→ EXERCISE AIM: The expected answer is a verbatim transcription of the lines below, beginning with the first and ending with the line that holds "Rapport technique [25, 545, 118, 562]", without pictures.

DATASET RECORDS START

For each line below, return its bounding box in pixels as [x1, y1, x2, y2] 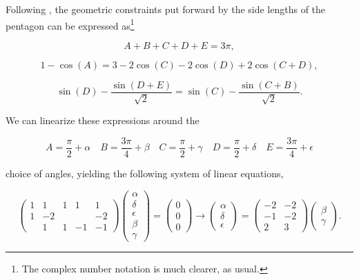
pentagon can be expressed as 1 [6, 16, 135, 32]
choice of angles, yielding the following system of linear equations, [6, 166, 284, 180]
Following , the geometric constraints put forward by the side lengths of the [6, 2, 326, 16]
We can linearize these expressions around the [6, 113, 200, 128]
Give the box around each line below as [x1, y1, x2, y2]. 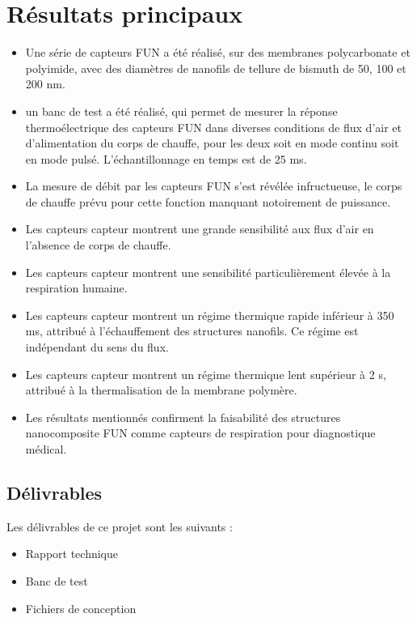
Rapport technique [25, 545, 118, 562]
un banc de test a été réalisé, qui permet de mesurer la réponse [25, 102, 338, 119]
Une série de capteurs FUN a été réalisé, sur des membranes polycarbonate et [25, 44, 411, 61]
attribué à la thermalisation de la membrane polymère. [25, 381, 297, 398]
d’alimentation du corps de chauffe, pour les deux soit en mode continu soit [25, 134, 399, 151]
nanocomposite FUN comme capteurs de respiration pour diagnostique [25, 424, 376, 441]
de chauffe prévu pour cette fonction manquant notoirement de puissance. [25, 193, 391, 210]
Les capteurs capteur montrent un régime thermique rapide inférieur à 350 [25, 306, 394, 323]
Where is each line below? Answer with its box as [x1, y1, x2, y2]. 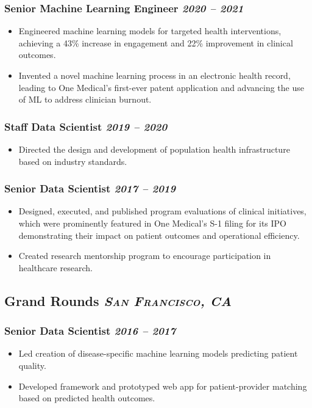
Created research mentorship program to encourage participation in [18, 249, 271, 262]
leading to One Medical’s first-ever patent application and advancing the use [18, 81, 304, 93]
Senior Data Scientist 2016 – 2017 [4, 323, 176, 338]
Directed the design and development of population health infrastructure [18, 143, 290, 155]
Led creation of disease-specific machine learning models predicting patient [18, 347, 298, 360]
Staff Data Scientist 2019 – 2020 [4, 118, 168, 134]
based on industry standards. [18, 155, 127, 167]
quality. [18, 359, 46, 371]
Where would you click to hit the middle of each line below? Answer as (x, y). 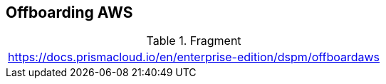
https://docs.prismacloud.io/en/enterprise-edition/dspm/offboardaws (194, 57)
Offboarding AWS (69, 12)
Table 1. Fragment (194, 41)
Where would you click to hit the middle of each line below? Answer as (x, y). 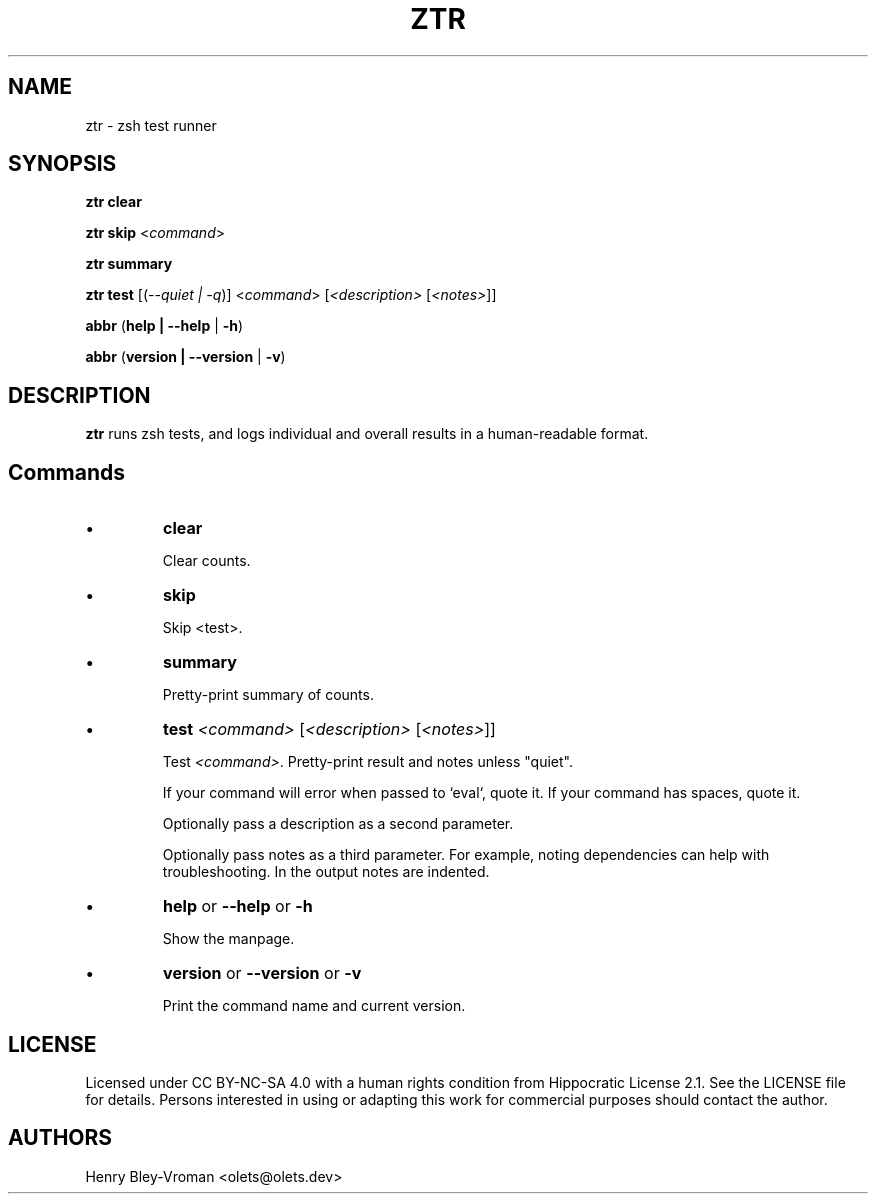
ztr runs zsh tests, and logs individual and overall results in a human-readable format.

DATASET RECORDS END

→ YOUR RESPONSE:
For each line below, return its bounding box in pixels as [x1, y1, x2, y2] 
pentagon can be expressed as 1 [6, 16, 135, 32]
choice of angles, yielding the following system of linear equations, [6, 166, 284, 180]
Following , the geometric constraints put forward by the side lengths of the [6, 2, 326, 16]
We can linearize these expressions around the [6, 113, 200, 128]
Give the box around each line below as [x1, y1, x2, y2]. 
Rapport technique [25, 545, 118, 562]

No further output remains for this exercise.